Release of Shaker Aamer, but UK authorities face difficult questions – the Round-up

2 November 2015 by

In the news

Following almost fourteen years of detention without trial, the last British resident to be held in Guantanamo Bay, Shaker Aamer, has been released. Amnesty International has described Aamer’s plight as “one of the worst of all the detainees at Guantanamo,” given the time involved, the lengthy spells in solitary confinement and the torture he was allegedly subjected to.
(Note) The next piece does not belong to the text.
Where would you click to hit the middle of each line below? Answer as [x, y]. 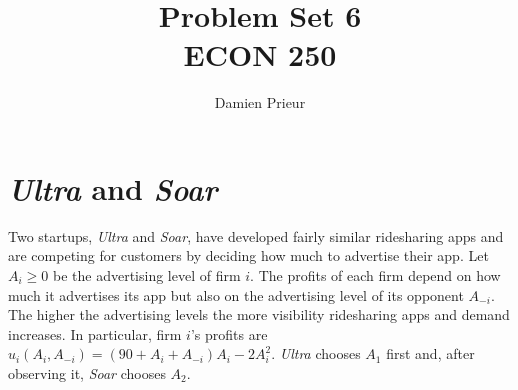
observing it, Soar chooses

“The case against the US authorities that perpetrated this travesty of justice, and British ministers and security personnel who allegedly colluded with them, should now be vigorously pursued”, writes the Observer. Long-standing questions remain surrounding claims of UK complicity in human rights abuses: in the 2009 civil case of former Guantanamo detainee Binyam Mohamed, the High Court pointedly noted that the UK’s relationship with US authorities went “far beyond that of a bystander or witness to the alleged wrongdoing.”

An investigation by the Metropolitan Police into the extent of British involvement is already under way. However, as UK HRB’s Jim Duffy argues, “anything less than a judge-led inquiry would seem ill-equipped to press the UK’s security apparatus in the way that ensures Aamer’s allegations of torture, complicity and unlawful imprisonment are properly ventilated.”

For the present, Shaker Aamer is quietly adjusting to life with his wife and children, including a fourteen year-old son he has never met. With Aamer having been cleared for release in 2007, the reunion is long overdue.

In other news:

  • BBC: Lord Harris has warned that young people “will continue to die unnecessarily” in our prisons, unless measures are taken to combat unsafe environments caused by overcrowding, escalating violence and fewer staff and resources. The peer expressed “frustration” at the lack of government response to his report on self-inflicted deaths, submitted to the Ministry of Justice six months ago.
  • The Telegraph: the Government is facing legal action from a human rights group, following amendment of the ministerial code so as to remove a requirement that ministers comply with international law. Director of Rights Watch UK, Yasmine Ahmed, has described changes to the code as “seriously concerning”, reflecting a “market shift in the attitude and commitment of the UK Government towards its international legal obligations.” David Allen Green considers the significance of the amendment in the Financial Times.
  • The Independent: the family of Mark Duggan has been granted permission to appeal a ruling of the High Court that an inquest jury were entitled to find he was ‘lawfully killed’ by a police marksman. In granting permission, Lord Justice Sales noted that “the shooting dead of a suspect by the police is always a matter for careful scrutiny.”
  • An inquest report into the death of 84 year-old Alois Dvorzac has described his treatment by the Home Office as “shameful”. Mr Dvorzac was detained in Harmondsworth immigration centre for two weeks prior to his death, despite suffering from heart disease and dementia. Mr Dvorzac spent his last hours “chained to a custody officer without justification,” which according to the report may have amounted to “inhuman and degrading treatment’ in violation of Article 3 ECHR. The Guardian reports.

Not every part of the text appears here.